Lace / spec

Lace-110 · Coordinates and Indexes

Tags: addressing, index, dx

Coordinates are a developer-facing way to name record sets by application surface. They sit above the record/fact/interlace core: a coordinate is useful input to get, list, store, selector DSLs, indexes, command-line tools, and UI displays, but it is not the source of truth. Lace truth remains validated record bytes, record hashes, record facts, Datalog policy, exchange plans, and store-machine boundaries.

This document defines coordinate syntax and the raw local index ordering used before application policy chooses selected versions.

Defines

Hash addresses, coordinates, surfaces, version selectors, and raw tip ordering.

URCs have two address forms

A Unified Resource Coordinate (URC) can name an immutable record by hash or name a coordinate in an application surface:

hash-address = "////" hash-text
coordinate   = "//" group-path "//" app-path "//" name-path [version-selector]

Implementations MUST parse hash addresses before coordinate addresses because ////<hash> also starts with //.

Hash addresses are immutable record identifiers. Coordinates resolve through a local index of validated record facts and may identify many candidate versions. Applications that need selected truth apply lacegram, exchange-policy, or application evaluation after candidate discovery.

Coordinates are not direct store authority

Coordinates may appear in developer APIs such as:

get(target, "//u//ding//links/server-one")
list(target, "//u//ding//links/")
store(target, records, options)

Those APIs must still operate through Lace’s normal authority boundaries:

A public coordinate API MUST NOT become raw store inspection or mutation. A runtime or store MAY maintain coordinate indexes internally to answer bounded store reads and porcelain operations, but applications should receive records through interlace event streams or operation results, not through unrestricted store iteration.

Coordinates identify apps and names

Coordinate terms:

The two // field delimiters separate Group from App and App from Name. These field delimiters are coordinate syntax and are not stored in record Group, App, or Name headers. Single / bytes inside each field are segment delimiters for that field’s path.

A record indexed at a coordinate has record facts whose Group, App, and Name fields match that coordinate. The index does not make the coordinate authoritative; it is a materialized view over validated record facts.

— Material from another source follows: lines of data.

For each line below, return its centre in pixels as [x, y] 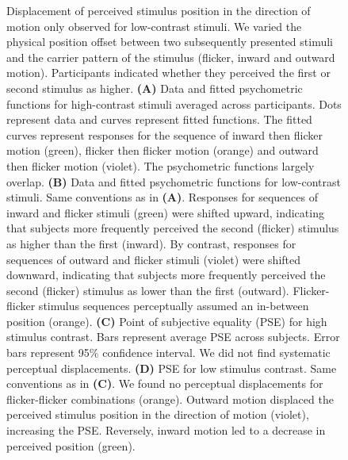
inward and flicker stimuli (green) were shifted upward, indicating [165, 212]
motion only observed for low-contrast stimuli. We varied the [154, 26]
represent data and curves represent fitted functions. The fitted [159, 119]
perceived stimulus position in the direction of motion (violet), [158, 414]
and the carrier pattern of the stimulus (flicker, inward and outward [171, 57]
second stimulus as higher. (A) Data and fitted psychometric [155, 88]
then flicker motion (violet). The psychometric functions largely [161, 165]
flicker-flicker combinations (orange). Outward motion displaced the [170, 399]

Coordinate syntax is segment-based

Rules:

Examples:

Coordinate Group App Name
//u//docs//index.html u docs index.html
//u//ding//links/server-one u ding links/server-one
//eu/lab//chat/message//room-7/1 eu/lab chat/message room-7/1
//eu/lab//chat//message/room-7/1 eu/lab chat message/room-7/1
//eu/lab/research//forum//post/2026/06/14/1 eu/lab/research forum post/2026/06/14/1

Malformed examples:

Prefixes are selector input, not record addresses

Developer surfaces often need a coordinate prefix, such as all record names under //u//ding//links/. A prefix is not an exact coordinate and not a record address. It is selector input that compiles to policy over Field(P,'Group',...), Field(P,'App',...), and Field(P,'Name',...) facts, possibly with string-shape or path-prefix predicates.

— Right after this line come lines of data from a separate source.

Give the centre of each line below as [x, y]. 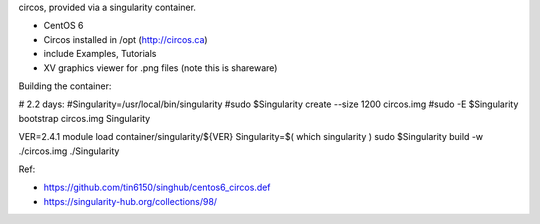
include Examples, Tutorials [100, 54]
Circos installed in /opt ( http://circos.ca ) [126, 39]
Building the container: [65, 86]
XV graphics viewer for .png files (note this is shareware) [160, 67]
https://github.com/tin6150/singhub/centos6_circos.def [157, 187]
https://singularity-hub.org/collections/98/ [130, 201]
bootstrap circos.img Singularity [84, 118]

For example, a first-follow style selector for //u//ding//links/ becomes policy that selects records with:

Field(P, 'Group', _, 'u')
Field(P, 'App',   _, 'ding')
Field(P, 'Name',   _, K)
TextShape(K, 'links/', '', '')

The exact lowered lacegram is an implementation detail of the selector DSL, but it must preserve the same query-view and store-machine boundaries as a hand-written policy.

Version selectors choose record versions

A top coordinate has no version selector and resolves to the raw coordinate tip when a raw tip is needed. A version-selector coordinate includes /|/... and may select a narrower version set or one exact record.

Common forms:

Coordinate form Meaning
//g//a//k raw coordinate tip candidate
//g//a//k/|/plex/<tai>/<hash> exact Plex record version
//g//a//k/|/seal/<verifier>/<tai>/<hash> exact Seal record version

The raw local index tip is highest TAI, then highest hash. This raw tip rule is only deterministic candidate ordering. It does not replace lacegram, exchange policy, query-view rules, signature/application authority, or interlace convergence.

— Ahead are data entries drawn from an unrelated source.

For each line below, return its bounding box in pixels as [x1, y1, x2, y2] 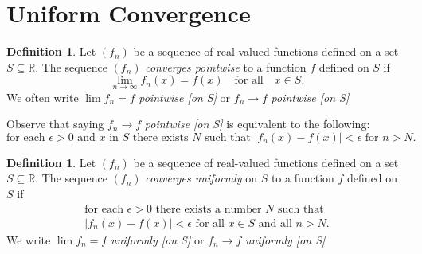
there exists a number [155, 203, 262, 215]
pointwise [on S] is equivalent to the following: [144, 115, 370, 132]
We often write [6, 88, 79, 105]
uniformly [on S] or [110, 231, 205, 248]
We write [6, 231, 51, 248]
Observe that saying [6, 115, 104, 132]
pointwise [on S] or [139, 88, 231, 105]
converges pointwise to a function [145, 58, 307, 75]
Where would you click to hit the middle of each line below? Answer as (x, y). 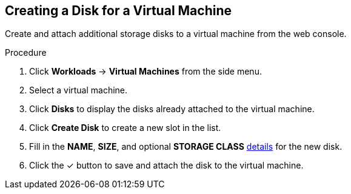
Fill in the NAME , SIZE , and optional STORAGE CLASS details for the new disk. (186, 147)
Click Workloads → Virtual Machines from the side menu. (145, 72)
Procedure (26, 53)
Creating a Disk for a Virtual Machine (119, 11)
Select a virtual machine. (79, 90)
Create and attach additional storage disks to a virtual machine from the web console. (176, 34)
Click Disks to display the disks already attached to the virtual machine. (172, 109)
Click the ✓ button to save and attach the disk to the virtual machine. (166, 166)

Coordinates in event streams and porcelain

Interlace event streams are record/lifecycle streams. They report records, record hashes, completion, fixed points, closure, and errors. They should not report coordinate-index internals as normal events.

Porcelain may accept coordinates or prefixes as friendly inputs and may include the requested coordinate in an operation result for correlation. The operation’s observable record results must still be records selected by policy and persisted through store machines. A duplicate save, policy-refused or invalid input record, stale scope, or incomplete result is reported as an operation outcome, not as a coordinate-index mutation event.

Direction

Coordinates make Lace easier to use, search, display, and debug. They remain a layer above core truth. When in doubt, expose coordinates as inputs to policy and porcelain, keep raw indexes store/runtime-internal, and let interlace event streams expose record/lifecycle outcomes.